This post has been moderated.


----------



## Faithful Wife (Oct 31, 2012)

Deejo, I concede that you are usually exceptionally brilliant.

I reserve the right to point it out when you aren't.


----------



## ocotillo (Oct 17, 2011)

always_alone said:


> I assume so. At least until the sex life with the "worthy" one ramps up.


I don't think so. It seems to me to violate the innate sense of 'right' and 'wrong' most people have regardless of gender. 

The comments on this thread are pretty typical IMHO.


----------



## Deejo (May 20, 2008)

Faithful Wife said:


> Deejo, I concede that you are usually exceptionally brilliant.
> 
> I reserve the right to point it out when you aren't.

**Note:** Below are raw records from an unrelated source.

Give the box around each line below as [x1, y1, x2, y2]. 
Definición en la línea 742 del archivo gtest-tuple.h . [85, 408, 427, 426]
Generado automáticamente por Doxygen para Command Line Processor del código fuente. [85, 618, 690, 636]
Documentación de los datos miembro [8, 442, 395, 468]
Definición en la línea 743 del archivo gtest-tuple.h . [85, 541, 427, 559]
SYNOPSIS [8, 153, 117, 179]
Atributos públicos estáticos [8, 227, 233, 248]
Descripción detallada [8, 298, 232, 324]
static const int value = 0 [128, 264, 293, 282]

And it is greatly appreciated.


----------



## Jellybeans (Mar 8, 2011)

Thunder7 said:


> That's easy. Gone.....end of story. Sorry, didn't read all the responses.


:rofl:


----------



## lisab0105 (Oct 26, 2011)

If they are not "exclusive", she is free to sleep with who she wants. She is actually sorta doing the good non-****ty thing here if you ask me. She is choosing to not sleep with more than one person. Which is the way it SHOULD be. If you are sleeping with someone, but not exclusive, date but don't sleep with anyone else until the sexual relationship is cut off. 

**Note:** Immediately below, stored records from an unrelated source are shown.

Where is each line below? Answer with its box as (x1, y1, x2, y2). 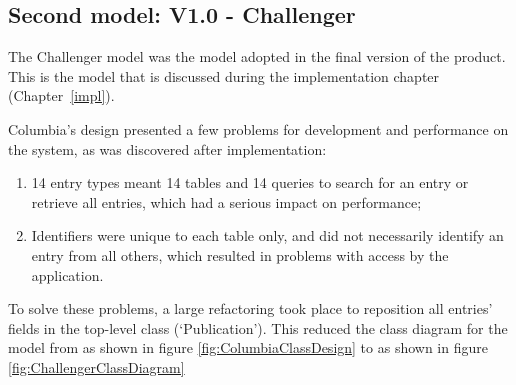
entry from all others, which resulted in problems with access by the (31, 244, 449, 265)
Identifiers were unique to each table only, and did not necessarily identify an (31, 225, 504, 246)
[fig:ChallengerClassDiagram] (8, 356, 185, 377)
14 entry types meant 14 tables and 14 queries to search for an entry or (31, 172, 469, 193)
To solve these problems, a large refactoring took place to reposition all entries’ (8, 298, 493, 319)
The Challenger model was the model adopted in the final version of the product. (8, 46, 506, 67)
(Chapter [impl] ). (8, 85, 115, 106)
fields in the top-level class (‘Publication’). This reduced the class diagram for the (8, 317, 508, 338)

I don't know about this "guarding her heart" crap. It has nothing to do with her heart, she is just exploring her options but only taking off the panties for one of them right now. 

For the record, men do this sh*t all the time, except they typically just sleep with both women at the same time, just alternating nights. Which is worse.


----------



## WorkingOnMe (Mar 17, 2012)

lisab0105 said:


> If they are not "exclusive", she is free to sleep with who she wants. She is actually sorta doing the good non-****ty thing here if you ask me. She is choosing to not sleep with more than one person. Which is the way it SHOULD be. If you are sleeping with someone, but not exclusive, date but don't sleep with anyone else until the sexual relationship is cut off.
> 
> 
> 
> ...



I think you're saying one thing but if it were happening to you.... If you had a boyfriend you wanted to be sexual with and he was denying you but continuing to sleep with someone else and have ONS with random women while letting you pay to take him on dates....I don't believe you would stick around. And if you would stick around it says to me that you don't feel very highly of yourself.


----------



## Fozzy (Jul 20, 2013)

I get that the whole multi-dating, random sex, FWB stuff seems pretty accepted now, but I'm not good with it for myself.

I'd move on.


----------



## Jellybeans (Mar 8, 2011)

Fozzy said:


> I get that the whole multi-dating, random sex, FWB stuff seems pretty accepted now, but I'm not good with it for myself.
> 
> I'd move on.


Word. Me, too.


----------



## SunnyT (Jun 22, 2011)

Isn't simply time to have "THE talk"? Either we are exclusive or we are not. Period. 

If we are.... then sex will happen eventually. 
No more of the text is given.